Im Kirchheimer Club Bastion überzeugt das Jakob-Bänsch-Quartett – ohne Effekthascherei, dafür mit kluger Zurückhaltung und lyrischer Tiefe.

Jakob Bänsch in der Bastion: Feinsinniges musikalisches Gespräch auf Augenhöhe.        Foto: Florian Stegmaier

Wer den Kirchheimer Club Bastion betritt, weiß: Hier spielt die Musik auf Augenhöhe. Nicht selten verwandelt sich ein Konzert in einen Dialog – so auch beim Auftritt des Jakob-­Bänsch-Quartetts. Der Abend war ausverkauft, und das Publikum erlebte eine Darbietung voller Tiefe und Konzentration.

Jakob Bänsch, gerade einmal 21 Jahre alt und bereits Träger des Deutschen Jazzpreises, tritt nicht als selbstverliebter Solist auf. Mit seinen Bandkollegen pflegt er vielmehr ein feinsinniges musikalisches Gespräch, geprägt von aufmerksamem Hören und Reagieren.

Der berühmte Jazzkritiker Bill Milkowski verglich Bänsch unlängst mit dem jungen Wynton Marsalis – und würdigte damit dessen außergewöhnliche Musikalität und Reife. Bänschs Kompositionen folgen weniger tradierten Formen als inneren Spannungsverläufen. Unerwartete harmonische Räume, motivische Entwicklungen und fein abgestimmte Klangfarben prägten den Abend.
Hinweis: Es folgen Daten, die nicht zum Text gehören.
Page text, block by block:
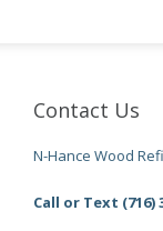
Contact Us
N-Hance Wood
Call or Text (716)
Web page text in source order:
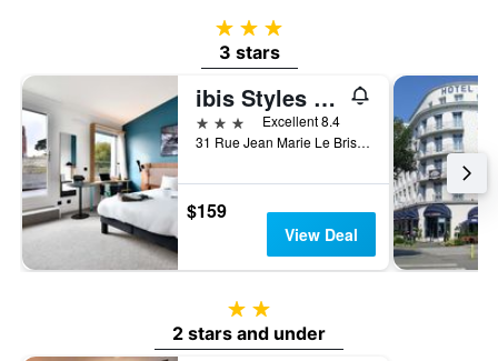
3 stars
3 stars
ibis Styles Brest Centre Port
3 stars
Excellent 8.4
31 Rue Jean Marie Le Bris, Brest, Brittany, France
$159
View Deal
2 stars
2 stars and under
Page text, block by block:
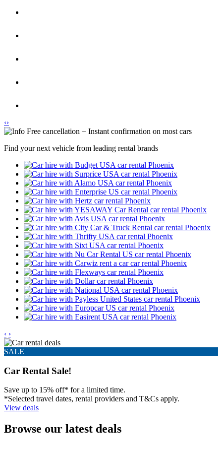
‹›
Free cancellation + Instant confirmation on most cars
Find your next vehicle from leading rental brands
‹ ›
SALE
Car Rental Sale!
Save up to 15% off* for a limited time.
*Selected travel dates, rental providers and T&Cs apply.
View deals
Browse our latest deals
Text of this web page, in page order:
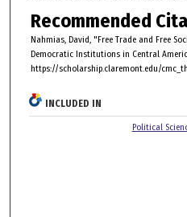
Recommended
Nahmias, David, "Free Trade and Free
Democratic Institutions in Central
https://scholarship.claremont.edu/
INCLUDED IN
Political
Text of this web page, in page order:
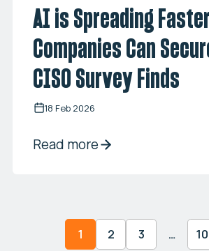
AI is Spreading
Companies Can
CISO Survey Finds
18 Feb 2026
Read more
1 2 3 … 10
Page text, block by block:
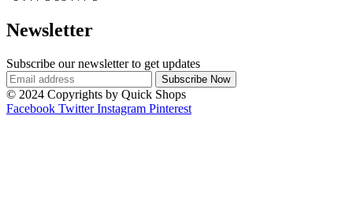
Newsletter
Subscribe our newsletter to get updates
© 2024 Copyrights by Quick Shops
Facebook Twitter Instagram Pinterest
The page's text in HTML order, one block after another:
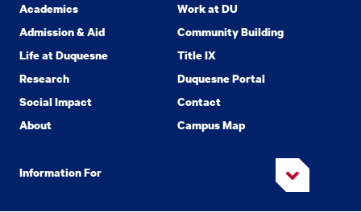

Die Trompete ist dabei nicht eitles Hauptinstrument, sondern eloquente Erzählerin. Das Konzept von Bänschs aktuellem Album „All the Others“ ist von fiktiven Charakteren inspiriert: „Von Goethe bis Netflix ist alles dabei“, lässt er das Publikum wissen. Passend dazu setzt er seine Akteure mit einer breiten idiomatischen Palette in Szene. Seine Musik atmet die harmonische Fülle Ravels und Skrjabins ebenso wie die modalen Farben eines Herbie Hancock.
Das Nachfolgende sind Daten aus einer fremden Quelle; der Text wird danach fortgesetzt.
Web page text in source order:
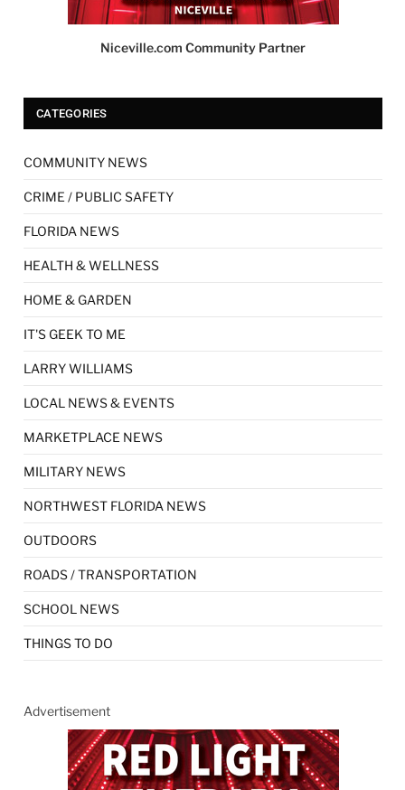
Niceville.com Community Partner
CATEGORIES
COMMUNITY NEWS
CRIME / PUBLIC SAFETY
FLORIDA NEWS
HEALTH & WELLNESS
HOME & GARDEN
IT'S GEEK TO ME
LARRY WILLIAMS
LOCAL NEWS & EVENTS
MARKETPLACE NEWS
MILITARY NEWS
NORTHWEST FLORIDA NEWS
OUTDOORS
ROADS / TRANSPORTATION
SCHOOL NEWS
THINGS TO DO
Advertisement
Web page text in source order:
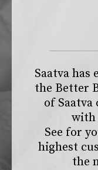
Saatva has
the Better
of
with
See for
highest
the
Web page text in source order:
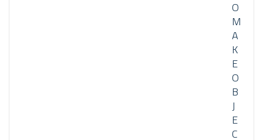
O
M
A
K
E
O
B
J
E
C
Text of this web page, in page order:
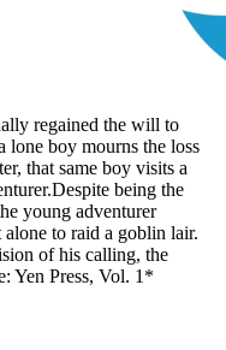
regained the will to
lone boy mourns the loss
that same boy visits a
being the
young adventurer
alone to raid a goblin lair.
of his calling, the
Yen Press, Vol. 1*
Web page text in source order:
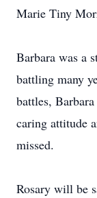
Marie Tiny
Barbara was a
battling many
battles,
caring attitude
missed.
Rosary will be
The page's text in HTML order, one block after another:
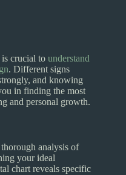
crucial to understand
. Different signs
and knowing
in finding the most
and personal growth.
analysis of
your ideal
chart reveals specific
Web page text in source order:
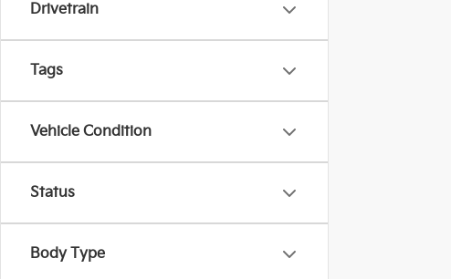
Drivetrain
Tags
Vehicle Condition
Status
Body Type
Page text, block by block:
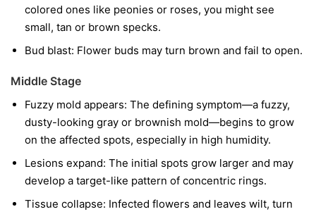
colored ones like peonies or roses, you might see
small, tan or brown specks.
Bud blast: Flower buds may turn brown and fail to open.
Middle Stage
Fuzzy mold appears: The defining symptom—a fuzzy,
dusty-looking gray or brownish mold—begins to grow
on the affected spots, especially in high humidity.
Lesions expand: The initial spots grow larger and may
develop a target-like pattern of concentric rings.
Tissue collapse: Infected flowers and leaves wilt, turn

Das Quartett agiert wie ein einziger Organismus. Besonders im Zusammenspiel mit Pianist Nik­las Roever entsteht ein filigranes Netz aus Impulsen und Gegenbewegungen. Auch in dynamischeren Stücken wie dem am Hardbop geschulten „Mephisto“ bleibt die innere Geschlossenheit gewahrt.

Leo Asal am Schlagzeug überzeugt durch kontrollierte Energie und kreative Freiheit, während Jakob Obleser mit sonorem, sanglichem Bass strukturelles Rückgrat und erzählerischen Kontrapunkt bildet.Stücke wie „Exosphere“ oder „Yearning Variation“ entfalten sich als weite, organische Klanglandschaften. Kontemplation und Ekstase lagen nah beieinander. Selbst die kunstvoll gesetzte Stille folgt einer klaren inneren Logik. Nichts wirkt beiläufig oder ornamental. Was andernorts leicht ins Pathos hätte kippen können, hält geschmackvoll Maß.

Ausdruck echter Emotion

Die expressivsten Gesten bleiben Ausdruck echter Emotion. Auch der sparsame Einsatz elektronischer Elemente zeugt von feinem Gespür: Sie erweitern den Klangraum, ohne den akustischen Kern des Ensembles zu verwischen. Was bleibt, ist mehr als technische Brillanz: das Erlebnis einer musikalischen Rede, zugleich durchdacht und intuitiv, verwurzelt in der Tradition und offen für das Jetzt.

Jakob Bänsch zeigt sich als ein Erzähler großer Bögen – mit leiser Kraft und eindrucksvoller innerer Spannung.